**Required action:** From the entries, copy each line that includes "socialist".

**Input:**

+ + + +

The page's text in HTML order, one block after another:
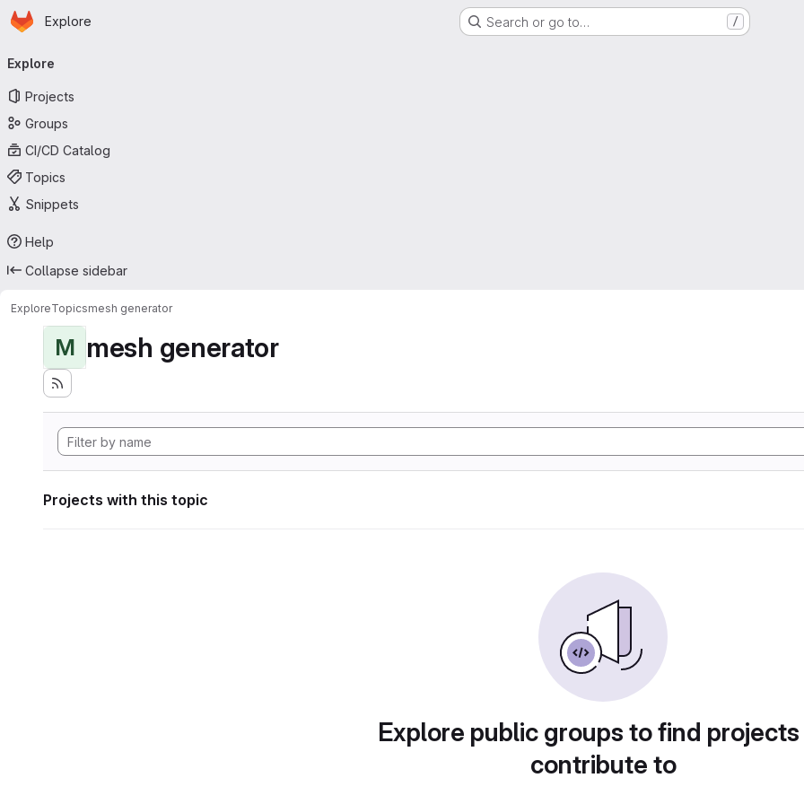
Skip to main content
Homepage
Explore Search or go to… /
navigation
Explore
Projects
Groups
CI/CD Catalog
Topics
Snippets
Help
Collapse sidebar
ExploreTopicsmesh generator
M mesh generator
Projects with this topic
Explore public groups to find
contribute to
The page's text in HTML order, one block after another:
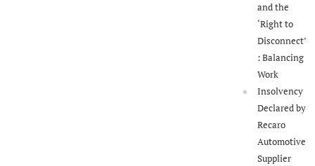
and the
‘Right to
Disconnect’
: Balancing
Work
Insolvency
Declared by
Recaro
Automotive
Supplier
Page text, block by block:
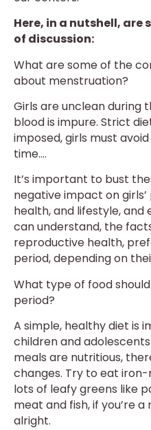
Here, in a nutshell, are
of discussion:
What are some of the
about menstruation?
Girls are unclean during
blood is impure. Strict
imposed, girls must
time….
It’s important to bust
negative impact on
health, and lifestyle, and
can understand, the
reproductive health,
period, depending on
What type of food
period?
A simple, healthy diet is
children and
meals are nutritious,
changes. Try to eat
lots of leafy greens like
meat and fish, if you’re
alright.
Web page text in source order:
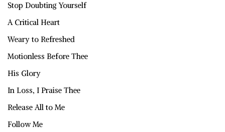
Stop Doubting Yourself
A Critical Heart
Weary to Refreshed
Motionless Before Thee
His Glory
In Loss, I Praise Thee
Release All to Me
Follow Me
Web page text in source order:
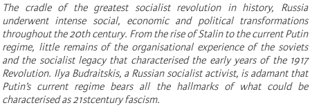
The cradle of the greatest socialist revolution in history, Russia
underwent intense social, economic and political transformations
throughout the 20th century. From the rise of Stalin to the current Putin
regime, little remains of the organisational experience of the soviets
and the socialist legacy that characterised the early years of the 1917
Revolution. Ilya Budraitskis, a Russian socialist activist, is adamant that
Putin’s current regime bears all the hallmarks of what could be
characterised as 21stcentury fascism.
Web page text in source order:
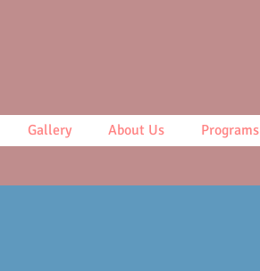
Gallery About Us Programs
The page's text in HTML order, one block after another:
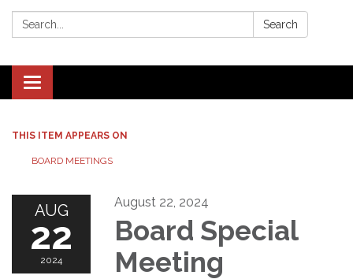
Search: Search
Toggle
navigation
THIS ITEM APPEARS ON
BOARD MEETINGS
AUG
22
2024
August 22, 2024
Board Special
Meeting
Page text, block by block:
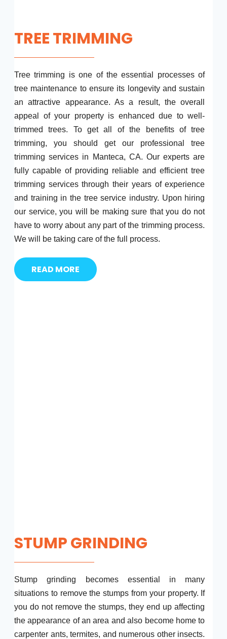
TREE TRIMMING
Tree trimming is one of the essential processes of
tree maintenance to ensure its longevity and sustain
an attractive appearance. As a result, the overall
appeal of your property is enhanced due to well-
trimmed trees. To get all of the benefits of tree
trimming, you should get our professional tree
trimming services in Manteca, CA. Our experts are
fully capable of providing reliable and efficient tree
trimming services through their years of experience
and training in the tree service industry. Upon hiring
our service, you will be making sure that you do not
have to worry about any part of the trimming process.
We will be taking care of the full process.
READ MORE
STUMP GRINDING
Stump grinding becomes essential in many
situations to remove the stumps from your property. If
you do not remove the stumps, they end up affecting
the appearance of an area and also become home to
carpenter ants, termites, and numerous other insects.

+ + + +

**Finished task:**
The cradle of the greatest socialist revolution in history, Russia
and the socialist legacy that characterised the early years of the 1917
Revolution. Ilya Budraitskis, a Russian socialist activist, is adamant that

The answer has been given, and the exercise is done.